Aim of the task: Write out the records that follow exactly. Do not include pictures.

Data section:
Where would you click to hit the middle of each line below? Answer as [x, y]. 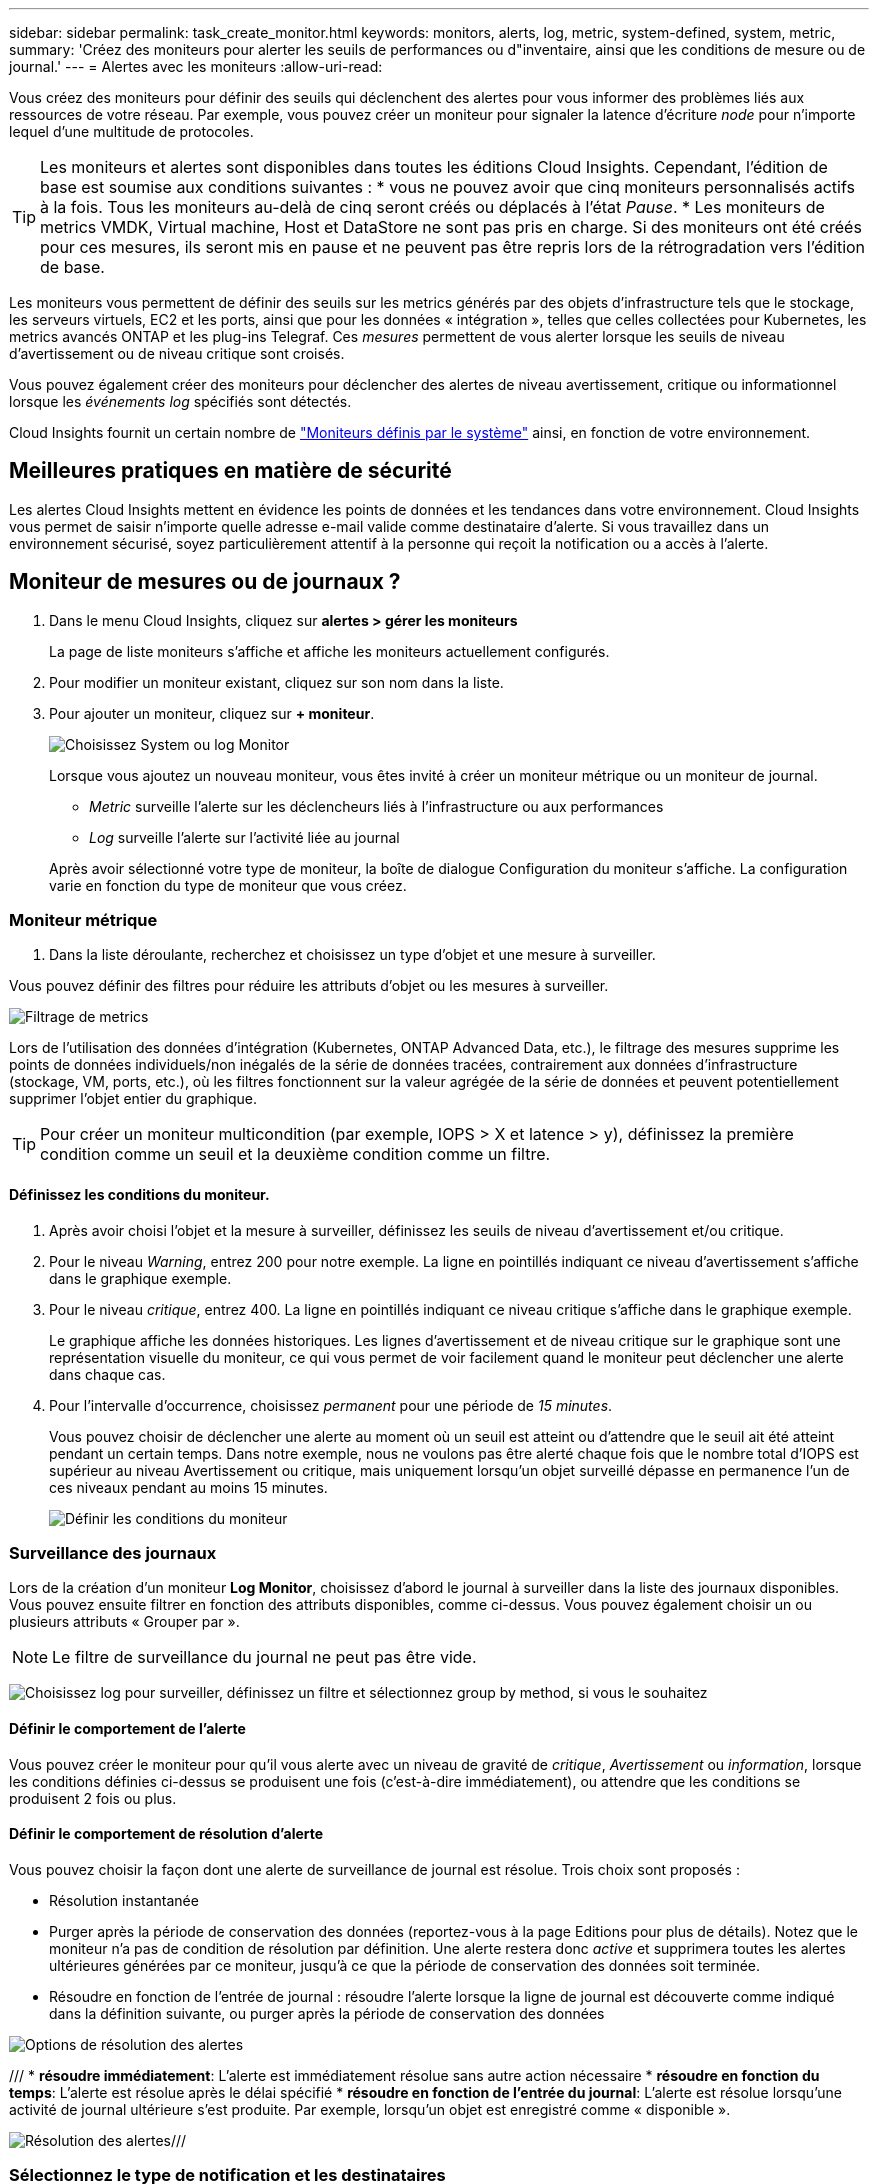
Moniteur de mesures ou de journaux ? [205, 582]
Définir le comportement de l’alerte [127, 1729]
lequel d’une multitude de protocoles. [131, 131]
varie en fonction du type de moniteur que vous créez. [228, 885]
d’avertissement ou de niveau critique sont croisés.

Written solution:
Where would you click to hit the middle of each line below? Answer as [x, y]. 
Moniteur de mesures ou de journaux ? [205, 582]
Définir le comportement de l’alerte [127, 1729]
lequel d’une multitude de protocoles. [131, 131]
varie en fonction du type de moniteur que vous créez. [228, 885]
d’avertissement ou de niveau critique sont croisés.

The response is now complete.